Du coup, forcément, « on » commence à envoyer des signaux (de fumée ?) au bon peuple avachi devant sa télé… Vu que comme on dit chez les grecs, pourquoi faire payer les riches, vu que les pauvres sont plus nombreux, hein ? Et vlatipa qu’on nous ressort le vieux tromblon quelque peu éculé, j’ai nommé « la TVA sociale »…

Comme si cet impôt, le plus injuste qui soit (vu que riches et pauvres paient pareil) avait quelque chose de social.

Alors, la « TVA sociale » , kézako ?

Ce machin est censé « relancer la compétitivité des entreprises françaises. » En taxant les produits chinois. Ce machin est censé « empêcher les délocalisations ». Enfin, pour les gogos. Parce que, bon, du coup, forcément, ça va aussi faire augmenter les prix, mais ça, on ne le dit pas vraiment…

Mais le but clairement affiché étant de « faire baisser le coût du travail ». En clair, diminuer (encore) les cotisations sociales, patronales seulement, faut pas déconner non plus, hein. Bref, ce que les libéraux appellent les « charges »…

Et qu’ont dit les socialos, dans un bel ensemble ? Qu’ils étaient bien d’accord pour faire baisser « le coût du travail » (salauds de pauvres !) mais que cette « réforme » arrivait trop tard … A aucun moment je n’ai entendu causer de « baisse des dividendes ». Pour les actionnaires, ce sera toujours fromage ET dessert…

Remarquez que certains patrons, étiquetés à « gauche » (arrêtez de rire) comme c’te bonne Anne Sinclair (si courageuse dans l’épreuve …) nouvelle patronne du Huffington Post, trouvent des solutions définitives : ils ne payent carrément plus leurs esclaves, bien contents de bosser pour la gloire, et vivant sûrement de l’air du temps, ou d’amour et d’eau fraîche. Mais Anne Sinclair (si courageuse dans l’épreuve …) n’est pas la seule. La preuve.

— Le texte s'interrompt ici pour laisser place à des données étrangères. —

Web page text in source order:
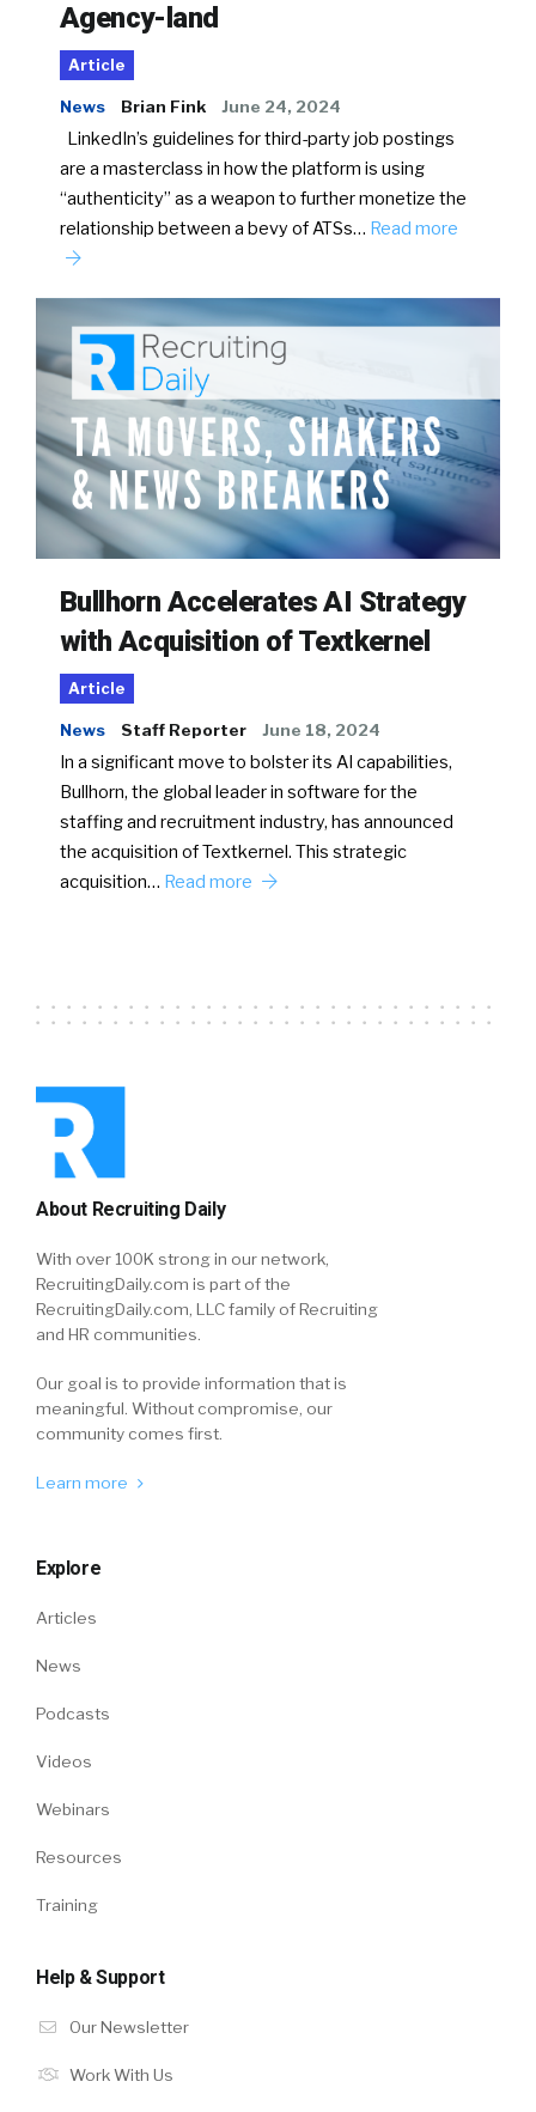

Finalement, c’est la solution pour les patrons : ne plus payer les gens du tout, du coup, finies la corvée des bulletins de salaire et des fameuses « charges ».

L’occasion de lire des extraits de cet article de Frédéric Lordon : 

Pendant ce temps, les corps sociaux, qui ont déjà avalé à leurs frais le sauvetage de la finance, puis assisté, médusés, à son retournement contre les Etats qui l’avaient secourue et, pire encore, la voient exiger de ces derniers des politiques de rigueur n’ayant d’autre finalité que d’éviter au secteur bancaire de nouvelles pertes, les corps sociaux, donc, contemplent l’évanouissement définitif de leur souveraineté et leur dépossession de tout pouvoir politique réel. Car l’Europe n’est plus qu’un gigantesque solécisme politique, où l’on trouve côte à côte : l’empire exclusif des marchés sur la définition des politiques économiques, conduites non plus d’après les intérêts du seul ayant droit légitime de la puissance publique – le peuple -, mais selon les réquisits d’un tiers intrus au contrat social – le groupe informe des créanciers internationaux – ; la neutralisation de toute expression financière de la souveraineté politique par la soumission des budgets nationaux auxdites « règles d’or », ou par leur contrôle a priori par les instances européennes ; la quasi-éviction des gouvernants par des curateurs missionnés par des organisations internationales, à l’image de la Grèce désormais aux mains de ladite « troïka » (FMI, Commission européenne, BCE), ou de l’extravagante feuille de route envoyée telle quelle par la BCE au président du Conseil italien (il s’agissait alors de M. Berlusconi) ; enfin les tentatives désespérées de réobtenir les faveurs des marchés par la nomination de gouvernements d' »experts », tels ceux de MM. Monti et Papademos, gouvernements prétendument apolitiques, évidemment on ne peut plus politiques.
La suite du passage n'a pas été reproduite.